3 of 310 comments (clear)

  1. THATS NOTHING by rapiddescent · · Score: 5, Funny

    I got my spec
    trum 48k to c
    onnect to the
    internet and
    work with sla
    shdot.

    REM disconnec
    t

  2. It was popular in Eastern Europe too by gaspyy · · Score: 5, Interesting

    Living in Eastern Europe, we didn't have access to most western hardware/software.
    When I was 7, my father built a 48K Spectrum from scratch using smuggled components (the Z80 processor, the EEPROMs), parts from other computers (the case and keyboard); he made the PCB by himself as well as copying and programming the ROMs. I still remember the hardware debugging sessions.

    Later we managed to make the Interface II (I think that was its name) addon board and get a floppy drive to work. It was an East-German Robotron 5.25" drive; we were using 360Kb Bulgarian floppies (sorry, can't remember the brand).
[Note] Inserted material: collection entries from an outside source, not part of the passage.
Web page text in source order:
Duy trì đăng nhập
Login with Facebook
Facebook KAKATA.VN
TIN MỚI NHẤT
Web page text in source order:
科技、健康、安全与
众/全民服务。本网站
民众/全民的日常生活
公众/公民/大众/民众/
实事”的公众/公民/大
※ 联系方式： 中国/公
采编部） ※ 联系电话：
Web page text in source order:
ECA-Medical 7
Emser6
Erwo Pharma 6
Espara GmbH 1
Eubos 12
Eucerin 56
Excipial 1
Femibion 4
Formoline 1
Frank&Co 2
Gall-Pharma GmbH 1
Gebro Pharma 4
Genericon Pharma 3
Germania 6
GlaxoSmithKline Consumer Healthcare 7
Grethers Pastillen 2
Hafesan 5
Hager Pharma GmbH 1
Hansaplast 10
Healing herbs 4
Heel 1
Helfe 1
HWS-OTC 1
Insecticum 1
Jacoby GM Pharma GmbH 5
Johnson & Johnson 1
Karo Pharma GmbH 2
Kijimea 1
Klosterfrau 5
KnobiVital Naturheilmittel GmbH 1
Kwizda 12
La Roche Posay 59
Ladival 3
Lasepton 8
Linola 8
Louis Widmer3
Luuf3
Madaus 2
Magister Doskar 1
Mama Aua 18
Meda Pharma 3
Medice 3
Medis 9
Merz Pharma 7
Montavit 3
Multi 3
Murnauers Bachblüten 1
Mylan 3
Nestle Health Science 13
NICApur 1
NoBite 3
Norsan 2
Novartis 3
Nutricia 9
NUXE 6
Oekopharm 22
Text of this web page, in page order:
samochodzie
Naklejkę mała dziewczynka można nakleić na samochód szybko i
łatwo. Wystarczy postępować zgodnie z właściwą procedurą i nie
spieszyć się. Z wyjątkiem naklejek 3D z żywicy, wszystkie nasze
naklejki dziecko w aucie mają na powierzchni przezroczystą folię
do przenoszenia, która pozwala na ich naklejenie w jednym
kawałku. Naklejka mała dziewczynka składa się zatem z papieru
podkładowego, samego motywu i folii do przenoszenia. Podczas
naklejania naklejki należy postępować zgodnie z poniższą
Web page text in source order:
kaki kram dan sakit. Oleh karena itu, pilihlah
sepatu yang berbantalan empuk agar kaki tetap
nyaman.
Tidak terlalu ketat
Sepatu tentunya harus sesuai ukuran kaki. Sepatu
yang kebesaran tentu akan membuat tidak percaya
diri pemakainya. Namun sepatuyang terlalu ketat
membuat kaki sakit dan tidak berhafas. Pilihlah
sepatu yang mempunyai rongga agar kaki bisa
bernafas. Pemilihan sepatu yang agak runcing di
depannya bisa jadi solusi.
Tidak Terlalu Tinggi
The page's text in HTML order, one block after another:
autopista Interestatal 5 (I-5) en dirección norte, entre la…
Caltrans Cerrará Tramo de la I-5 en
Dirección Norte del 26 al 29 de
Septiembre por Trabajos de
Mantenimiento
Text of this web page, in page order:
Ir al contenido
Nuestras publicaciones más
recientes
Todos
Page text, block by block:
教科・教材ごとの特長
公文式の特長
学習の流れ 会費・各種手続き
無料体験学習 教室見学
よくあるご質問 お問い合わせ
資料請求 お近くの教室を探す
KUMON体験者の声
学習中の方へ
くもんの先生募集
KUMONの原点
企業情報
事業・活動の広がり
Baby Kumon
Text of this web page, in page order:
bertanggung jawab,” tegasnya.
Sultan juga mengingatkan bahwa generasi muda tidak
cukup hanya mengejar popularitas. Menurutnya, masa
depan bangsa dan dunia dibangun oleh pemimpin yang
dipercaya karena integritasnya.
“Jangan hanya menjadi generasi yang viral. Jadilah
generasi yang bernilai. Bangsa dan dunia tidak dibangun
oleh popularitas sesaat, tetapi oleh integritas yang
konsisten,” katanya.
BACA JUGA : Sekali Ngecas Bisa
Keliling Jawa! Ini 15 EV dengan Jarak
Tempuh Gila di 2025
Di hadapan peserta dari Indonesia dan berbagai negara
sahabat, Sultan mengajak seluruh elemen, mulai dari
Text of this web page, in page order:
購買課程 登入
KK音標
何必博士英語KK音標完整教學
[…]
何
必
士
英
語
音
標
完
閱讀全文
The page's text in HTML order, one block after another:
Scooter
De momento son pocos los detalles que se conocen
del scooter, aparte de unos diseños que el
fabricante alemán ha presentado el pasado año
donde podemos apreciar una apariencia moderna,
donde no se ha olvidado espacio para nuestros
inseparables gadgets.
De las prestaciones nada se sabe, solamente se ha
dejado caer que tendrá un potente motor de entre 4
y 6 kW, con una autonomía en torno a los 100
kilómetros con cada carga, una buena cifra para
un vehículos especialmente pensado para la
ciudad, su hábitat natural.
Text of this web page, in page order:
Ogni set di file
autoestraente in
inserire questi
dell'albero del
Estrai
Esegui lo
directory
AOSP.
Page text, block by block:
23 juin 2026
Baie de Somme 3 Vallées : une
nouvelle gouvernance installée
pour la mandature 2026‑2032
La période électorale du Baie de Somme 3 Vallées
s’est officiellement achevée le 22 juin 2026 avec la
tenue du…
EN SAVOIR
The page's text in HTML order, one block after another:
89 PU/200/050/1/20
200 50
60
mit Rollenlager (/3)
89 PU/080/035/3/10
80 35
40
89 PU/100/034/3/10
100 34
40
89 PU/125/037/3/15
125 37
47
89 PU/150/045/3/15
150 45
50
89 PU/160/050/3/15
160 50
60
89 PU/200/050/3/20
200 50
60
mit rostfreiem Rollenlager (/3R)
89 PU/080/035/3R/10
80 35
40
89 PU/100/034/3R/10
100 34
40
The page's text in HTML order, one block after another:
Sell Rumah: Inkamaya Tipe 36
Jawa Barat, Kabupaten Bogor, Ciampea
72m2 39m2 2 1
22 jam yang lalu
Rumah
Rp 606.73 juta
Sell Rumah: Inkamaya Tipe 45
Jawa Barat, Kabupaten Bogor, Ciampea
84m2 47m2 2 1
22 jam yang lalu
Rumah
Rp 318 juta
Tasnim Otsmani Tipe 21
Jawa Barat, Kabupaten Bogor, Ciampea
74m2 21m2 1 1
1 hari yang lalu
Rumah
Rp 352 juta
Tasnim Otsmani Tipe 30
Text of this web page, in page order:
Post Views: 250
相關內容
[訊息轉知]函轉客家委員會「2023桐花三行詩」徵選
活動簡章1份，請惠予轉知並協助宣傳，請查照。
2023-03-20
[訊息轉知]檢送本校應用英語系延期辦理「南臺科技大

    It was a wonderful machine and it's the way I got into computers and learn assembler (Zeus ruled). At 12 I was busy cracking the games' copy protection to be able to copy them from tape to disks. Oh, btw, games had to be smuggled in too - one network used airline pilots, some of the few kind of people who could travel outside the country with ease. Don't get me started with books, it was hard even to photocopy one, as access to photocopiers was restricted.

  3. Re:Inaccurate summary by SpinyNorman · · Score: 5, Interesting

    I worked for Acorn from '79 to -'82, primarily programming (in assembler) the 6502 based BBC micro (and it's little brother the Electron), and from what I can recall the 6502 was - at same clock speed - faster than the Z80. The Z80's main advantage was being available in higher clock speeds, althogh the 6502 did I think get up to 4MHz in the end

    While the Z80 had more registers, the 6502 had "page 0" addresses that allowed offset-only access to the first 256 bytes of RAM, which in a way made up for it. The 6502 instruction set was very minimal, and in fact was the inspiration for the ARM RISC processor designed by Acorn (originall ARM = Acorn RISC Machine, later re-acronymed as Advanced RISC machine).
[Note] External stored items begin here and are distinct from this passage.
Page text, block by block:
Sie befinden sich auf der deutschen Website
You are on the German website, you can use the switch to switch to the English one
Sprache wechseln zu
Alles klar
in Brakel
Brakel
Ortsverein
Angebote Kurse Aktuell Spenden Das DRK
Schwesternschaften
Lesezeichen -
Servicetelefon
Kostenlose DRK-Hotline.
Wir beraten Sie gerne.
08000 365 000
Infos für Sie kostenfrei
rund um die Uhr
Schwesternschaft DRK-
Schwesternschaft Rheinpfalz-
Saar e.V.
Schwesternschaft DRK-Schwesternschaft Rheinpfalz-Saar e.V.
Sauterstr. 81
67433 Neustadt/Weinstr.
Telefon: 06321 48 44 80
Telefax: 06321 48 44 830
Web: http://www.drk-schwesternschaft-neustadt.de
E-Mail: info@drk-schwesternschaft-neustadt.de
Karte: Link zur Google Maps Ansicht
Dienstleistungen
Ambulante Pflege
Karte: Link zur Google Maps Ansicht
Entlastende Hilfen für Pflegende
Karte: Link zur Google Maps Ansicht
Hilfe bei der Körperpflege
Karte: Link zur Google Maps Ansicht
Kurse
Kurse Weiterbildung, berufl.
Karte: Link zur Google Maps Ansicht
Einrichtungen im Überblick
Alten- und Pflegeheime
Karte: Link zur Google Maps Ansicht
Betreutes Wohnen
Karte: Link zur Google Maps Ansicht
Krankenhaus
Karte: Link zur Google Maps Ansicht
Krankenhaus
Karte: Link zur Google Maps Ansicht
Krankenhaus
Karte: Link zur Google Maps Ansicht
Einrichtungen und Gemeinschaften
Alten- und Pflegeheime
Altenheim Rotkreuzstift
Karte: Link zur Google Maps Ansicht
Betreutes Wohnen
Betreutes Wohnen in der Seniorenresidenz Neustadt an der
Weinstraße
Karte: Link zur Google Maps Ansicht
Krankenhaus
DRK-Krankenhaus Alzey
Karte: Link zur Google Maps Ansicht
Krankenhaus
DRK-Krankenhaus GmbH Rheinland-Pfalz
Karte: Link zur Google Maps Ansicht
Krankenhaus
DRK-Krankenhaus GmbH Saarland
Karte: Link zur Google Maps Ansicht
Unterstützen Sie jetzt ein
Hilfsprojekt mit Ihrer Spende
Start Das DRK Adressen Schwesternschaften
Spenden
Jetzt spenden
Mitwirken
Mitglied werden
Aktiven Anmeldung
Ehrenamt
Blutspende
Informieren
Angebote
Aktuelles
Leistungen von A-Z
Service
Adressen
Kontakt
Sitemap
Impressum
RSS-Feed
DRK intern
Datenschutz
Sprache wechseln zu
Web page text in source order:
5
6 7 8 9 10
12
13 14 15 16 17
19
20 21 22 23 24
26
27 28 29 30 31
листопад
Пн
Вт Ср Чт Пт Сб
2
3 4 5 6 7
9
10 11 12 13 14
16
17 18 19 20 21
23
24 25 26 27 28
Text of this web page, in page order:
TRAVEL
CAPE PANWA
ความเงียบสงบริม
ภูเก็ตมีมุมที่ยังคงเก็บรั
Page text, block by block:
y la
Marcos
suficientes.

    The trick with getting performance out of the 6502 (or any of the early 8 bitters) was to execute as few instructions as possible - things like the BBC Basic and Acorns's ISO Pascal (I was 1/2 of the team that wrote the latter) were written in extremely hand optimized assember. You would never do JSR sub; RET - always JMP sub instead. Never do LD A, 0 (two bytes), always XOR A, A (one byte, same effect) instead. Never JMP addr, when you knew the state of the CPU flags and could do JRZ addr (jump relative on zero flag vs jump absolute) instead.

    These are only a few examples, but it was surprising how much fucntionality you could fit into a tiny space by using efficient code like this. The Acorn ISO Pascal implementation fitted into 2 16KB EPROMS, yet packed in a full ISO compliant Pascal compiler (written in Pascal, and self-compiling to an internal pseudo-code - 16KB), the pseudo-code interpreter, run-time library (floating point, heap, I/O, etc), full screen editor (in 4KB of code) with regular expression search/replace, block move etc, and a command line interpreter.. The pseudo-code interpreter, etc, comprised the other 16KB and were all written in super-tight assembler... and the interpreter had to self-relocate itself out of EPROM into RAM to be able to run the compiler since the two 16K EPROMS (1 = compiler in pseudo-code, 2 = p-code interpreter, etc) occupied the same address space in the BBC micro.

    Computing was generally a hell of a lot more fun back then, partly because it was new but also partly because of the challenge of getting stuff like this to run given the limitied CPU/memory resources. I hate to think how big a modern ISO Pascal implementation with all the extras (interpreter, library, screen editor, etc) would be - maybe a factor of 1000 times bigger (32MB vs 32K) or thereabouts?!

    Those really were the good old days, although it's also exciting what's possible given the speed/memory available today.